* [WORK TASK]: For every line below, output the text exactly and leave out images.
** DATA PROVIDED follows **
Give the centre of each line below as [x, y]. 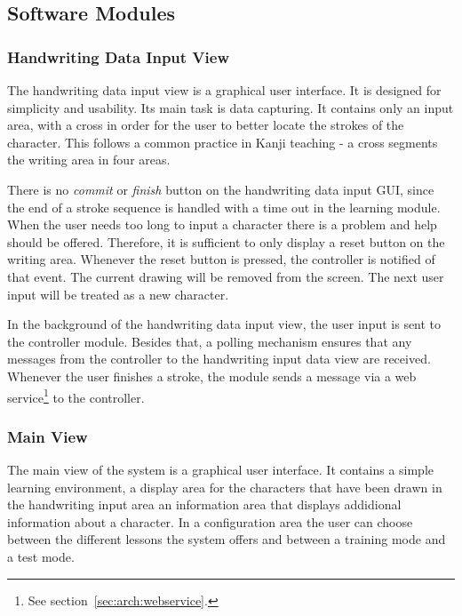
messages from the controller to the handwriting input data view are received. [219, 359]
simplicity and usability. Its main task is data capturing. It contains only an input [231, 107]
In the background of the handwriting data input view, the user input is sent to [224, 324]
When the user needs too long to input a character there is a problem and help [222, 224]
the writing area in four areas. [89, 160]
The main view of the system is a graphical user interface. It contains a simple [221, 469]
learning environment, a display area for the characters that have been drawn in [225, 487]
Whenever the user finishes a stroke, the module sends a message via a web [212, 376]
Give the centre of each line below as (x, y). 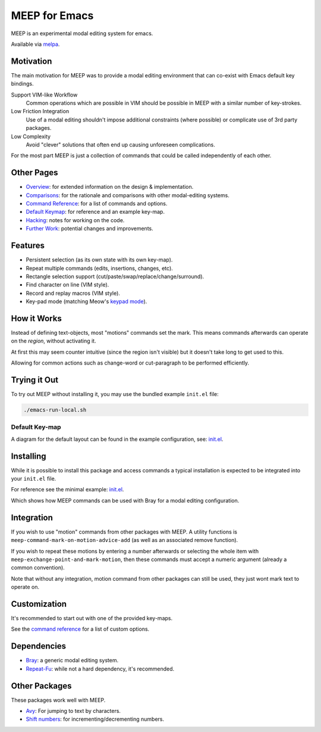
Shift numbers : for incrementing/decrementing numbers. (95, 719)
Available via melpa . (35, 44)
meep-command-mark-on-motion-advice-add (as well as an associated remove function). (125, 540)
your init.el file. (34, 479)
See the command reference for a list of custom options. (80, 629)
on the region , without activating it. (53, 341)
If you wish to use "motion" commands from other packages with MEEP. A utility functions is (124, 532)
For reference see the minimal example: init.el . (67, 490)
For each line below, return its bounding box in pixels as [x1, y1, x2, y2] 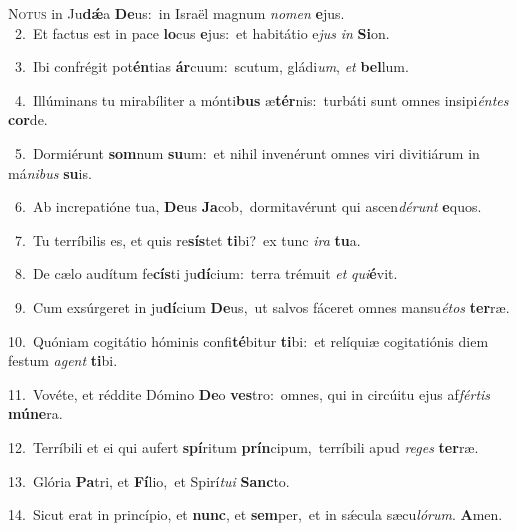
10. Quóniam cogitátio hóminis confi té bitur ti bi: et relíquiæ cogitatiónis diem [8, 330, 489, 351]
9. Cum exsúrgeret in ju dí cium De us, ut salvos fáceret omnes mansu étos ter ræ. [14, 296, 510, 317]
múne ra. [8, 403, 63, 424]
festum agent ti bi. [8, 350, 118, 371]
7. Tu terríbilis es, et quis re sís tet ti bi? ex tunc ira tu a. [14, 229, 361, 250]
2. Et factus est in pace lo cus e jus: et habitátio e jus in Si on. [14, 22, 390, 43]
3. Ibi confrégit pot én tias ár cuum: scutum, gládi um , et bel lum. [14, 56, 409, 77]
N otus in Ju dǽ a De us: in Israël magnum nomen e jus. [8, 3, 345, 23]
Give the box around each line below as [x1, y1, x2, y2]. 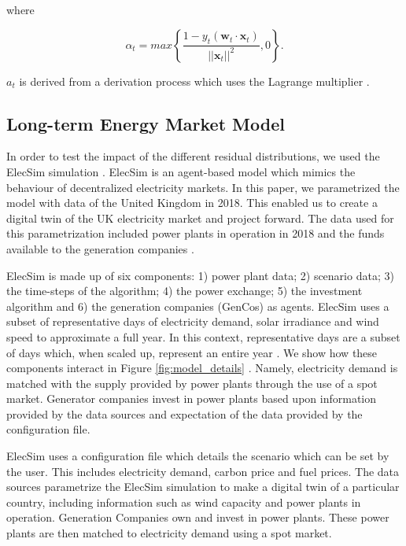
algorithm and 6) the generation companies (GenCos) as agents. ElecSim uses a [6, 297, 389, 314]
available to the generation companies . [6, 240, 194, 256]
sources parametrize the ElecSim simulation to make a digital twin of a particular [6, 478, 400, 495]
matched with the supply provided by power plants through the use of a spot [6, 374, 378, 391]
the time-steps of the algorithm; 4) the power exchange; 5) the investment [6, 282, 363, 299]
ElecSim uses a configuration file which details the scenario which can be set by [6, 448, 389, 464]
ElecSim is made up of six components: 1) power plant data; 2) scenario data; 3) [6, 267, 394, 283]
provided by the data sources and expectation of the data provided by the [6, 405, 363, 422]
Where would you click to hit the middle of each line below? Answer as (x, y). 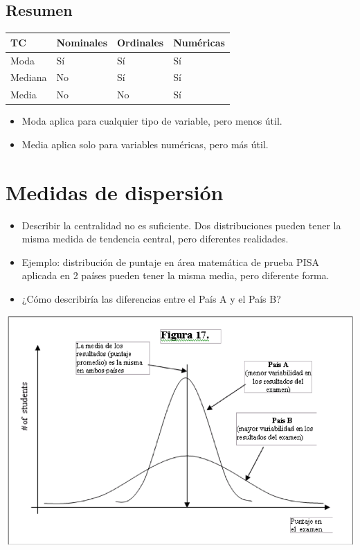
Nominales (82, 42)
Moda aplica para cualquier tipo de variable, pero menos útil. (152, 121)
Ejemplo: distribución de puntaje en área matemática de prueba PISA (170, 261)
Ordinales (141, 42)
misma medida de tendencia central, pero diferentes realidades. (155, 239)
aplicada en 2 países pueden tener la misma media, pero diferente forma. (175, 275)
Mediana (29, 77)
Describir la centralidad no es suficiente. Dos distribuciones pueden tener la (181, 225)
** End of DATA PROVIDED **
* [SOLUTION TO THIS PROBLEM]:
Give the centre of each line below as [x, y]. 
messages from the controller to the handwriting input data view are received. [219, 359]
simplicity and usability. Its main task is data capturing. It contains only an input [231, 107]
In the background of the handwriting data input view, the user input is sent to [224, 324]
When the user needs too long to input a character there is a problem and help [222, 224]
the writing area in four areas. [89, 160]
The main view of the system is a graphical user interface. It contains a simple [221, 469]
learning environment, a display area for the characters that have been drawn in [225, 487]
Whenever the user finishes a stroke, the module sends a message via a web [212, 376]
Give the centre of each line below as (x, y). 
Shift numbers : for incrementing/decrementing numbers. (95, 719)
Available via melpa . (35, 44)
meep-command-mark-on-motion-advice-add (as well as an associated remove function). (125, 540)
your init.el file. (34, 479)
See the command reference for a list of custom options. (80, 629)
on the region , without activating it. (53, 341)
If you wish to use "motion" commands from other packages with MEEP. A utility functions is (124, 532)
For reference see the minimal example: init.el . (67, 490)
For each line below, return its bounding box in pixels as [x1, y1, x2, y2] 
10. Quóniam cogitátio hóminis confi té bitur ti bi: et relíquiæ cogitatiónis diem [8, 330, 489, 351]
9. Cum exsúrgeret in ju dí cium De us, ut salvos fáceret omnes mansu étos ter ræ. [14, 296, 510, 317]
múne ra. [8, 403, 63, 424]
festum agent ti bi. [8, 350, 118, 371]
7. Tu terríbilis es, et quis re sís tet ti bi? ex tunc ira tu a. [14, 229, 361, 250]
2. Et factus est in pace lo cus e jus: et habitátio e jus in Si on. [14, 22, 390, 43]
3. Ibi confrégit pot én tias ár cuum: scutum, gládi um , et bel lum. [14, 56, 409, 77]
N otus in Ju dǽ a De us: in Israël magnum nomen e jus. [8, 3, 345, 23]
Give the box around each line below as [x1, y1, x2, y2]. 
algorithm and 6) the generation companies (GenCos) as agents. ElecSim uses a [6, 297, 389, 314]
available to the generation companies . [6, 240, 194, 256]
sources parametrize the ElecSim simulation to make a digital twin of a particular [6, 478, 400, 495]
matched with the supply provided by power plants through the use of a spot [6, 374, 378, 391]
the time-steps of the algorithm; 4) the power exchange; 5) the investment [6, 282, 363, 299]
ElecSim uses a configuration file which details the scenario which can be set by [6, 448, 389, 464]
ElecSim is made up of six components: 1) power plant data; 2) scenario data; 3) [6, 267, 394, 283]
provided by the data sources and expectation of the data provided by the [6, 405, 363, 422]
Where would you click to hit the middle of each line below? Answer as (x, y). 
Nominales (82, 42)
Moda aplica para cualquier tipo de variable, pero menos útil. (152, 121)
Ejemplo: distribución de puntaje en área matemática de prueba PISA (170, 261)
Ordinales (141, 42)
misma medida de tendencia central, pero diferentes realidades. (155, 239)
aplicada en 2 países pueden tener la misma media, pero diferente forma. (175, 275)
Mediana (29, 77)
Describir la centralidad no es suficiente. Dos distribuciones pueden tener la (181, 225)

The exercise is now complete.